In terms of performance, we found similar results to the ones that were reported in [15] where the difference between measurements with the pressure sensor and the loadcell are ranging from $4.31$ to $9.63$% across three users. In [31] an absolute error between $0.84$ to $2.83$ N per sensing pad is reported for four subjects. This was obtained with static loads with amplitudes going up to 150 N.

Additive manufacturing is one of the enabling technologies that not only allows for customization of products, but also simplifies the process of integrating the sensors in a seamless manner, e.g., by integrating the signal cables into the structure of the device. In this manuscript, we demonstrated the development of a wearable sensor designed for an upper arm interface. The application imposed specific requirements in terms of dimensions of the sensor, sensing range, and integration. The same method can be applied to develop sensorized interfaces for other body parts, such as the lower limbs or torso.

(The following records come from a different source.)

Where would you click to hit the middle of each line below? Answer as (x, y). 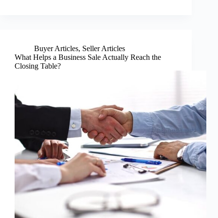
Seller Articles (104, 48)
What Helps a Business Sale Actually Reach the (88, 57)
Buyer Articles (56, 48)
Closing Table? (38, 66)
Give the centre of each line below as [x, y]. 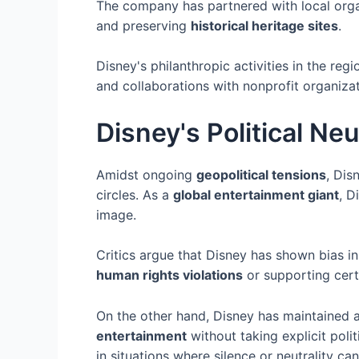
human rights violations [169, 275]
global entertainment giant [256, 194]
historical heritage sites [264, 25]
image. [116, 214]
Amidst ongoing [146, 174]
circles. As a [135, 194]
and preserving [143, 25]
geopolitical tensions [261, 174]

In the case of the lower limbs, the interfaces are subjected to higher forces and, thus, a less compliant sensor design might be required. Perhaps a sensor that is more similar to the design shown in [20]. In other cases, even more compliant designs might be desired, for which materials, such as silicones, could provide more options in terms of stiffness.

The proposed sensors capitalize on recent developments in additive manufacturing. They promote iterative and customized design, such as customized interfaces for exoskeletons [22], which are believed to be an important aspect in the field of exoskeletons.

5. Conclusions

A sensorized interface for wearable robot applications was developed. The sensors are 3D printed pressure sensor, which are based on parallel plate capacitors, using flexible and conductive filaments. The response of the sensor was accurately modelled in a pressure range of 0–25 kPa. The sum of the pressure sensor measurements can accurately predict the total force acting on human subjects, with a coefficient of determination of $90.97$% and a standard deviation of $4.1$ N for the experimented task. The sensor was calibrated with two different methods. First, the sensor is characterized in a test-bench that comprises an automated sensorized indenter. The sensor was assessed in terms of how the response of the sensor is affected by three different phenomena. The first one, adding foam on top of the sensor, to more uniformly distribute the loads, is shown to affect the response time and drift of the sensor. Secondly, the sensor’s response relative to the frequency of the load was shown to have minimal effects for a periodic lifting task. Thirdly, the inter-sensor variability test showed that it is possible to manufacture multiple sensors with sufficient tolerances to perform pressure measurements for exoskeletons. The human-in-the-loop calibration resulted in an accurate estimation by the pressure readings of the external force. In the future, the benefits of using the pressure sensor for high-level controllers will be assessed.